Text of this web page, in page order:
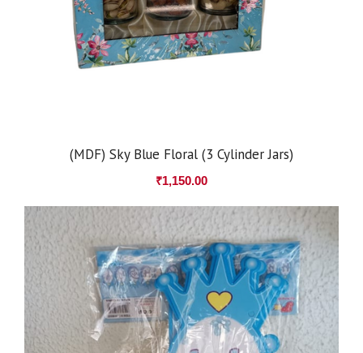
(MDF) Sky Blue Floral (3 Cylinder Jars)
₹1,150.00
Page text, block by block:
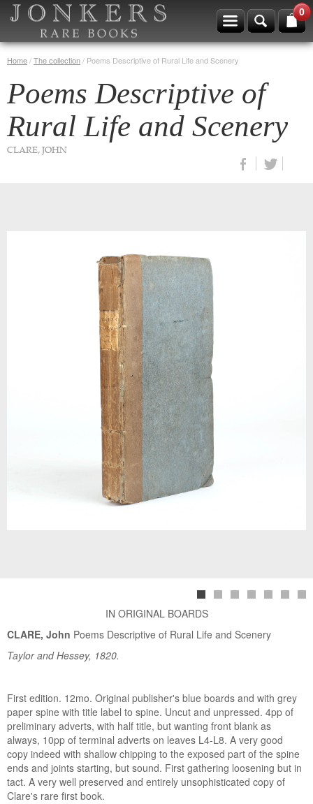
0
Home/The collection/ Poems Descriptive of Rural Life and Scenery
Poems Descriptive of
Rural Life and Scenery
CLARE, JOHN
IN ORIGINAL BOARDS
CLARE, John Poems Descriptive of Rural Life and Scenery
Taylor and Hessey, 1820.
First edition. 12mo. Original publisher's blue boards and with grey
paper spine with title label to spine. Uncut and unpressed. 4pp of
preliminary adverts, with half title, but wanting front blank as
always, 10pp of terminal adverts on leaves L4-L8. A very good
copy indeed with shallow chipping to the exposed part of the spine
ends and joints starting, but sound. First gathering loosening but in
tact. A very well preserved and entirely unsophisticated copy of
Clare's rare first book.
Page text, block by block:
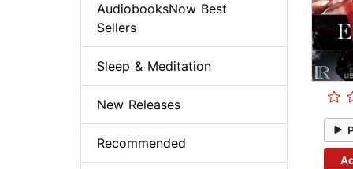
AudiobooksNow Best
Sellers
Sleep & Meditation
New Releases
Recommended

■ What to work on: Give an exact copy of the data, and omit any pictures it holds.

■ Answer for this exercise:
Text of this web page, in page order:
(MDF) Sky Blue Floral (3 Cylinder Jars)
₹1,150.00
Page text, block by block:
0
Home/The collection/ Poems Descriptive of Rural Life and Scenery
Poems Descriptive of
Rural Life and Scenery
CLARE, JOHN
IN ORIGINAL BOARDS
CLARE, John Poems Descriptive of Rural Life and Scenery
Taylor and Hessey, 1820.
First edition. 12mo. Original publisher's blue boards and with grey
paper spine with title label to spine. Uncut and unpressed. 4pp of
preliminary adverts, with half title, but wanting front blank as
always, 10pp of terminal adverts on leaves L4-L8. A very good
copy indeed with shallow chipping to the exposed part of the spine
ends and joints starting, but sound. First gathering loosening but in
tact. A very well preserved and entirely unsophisticated copy of
Clare's rare first book.
Page text, block by block:
AudiobooksNow Best
Sellers
Sleep & Meditation
New Releases
Recommended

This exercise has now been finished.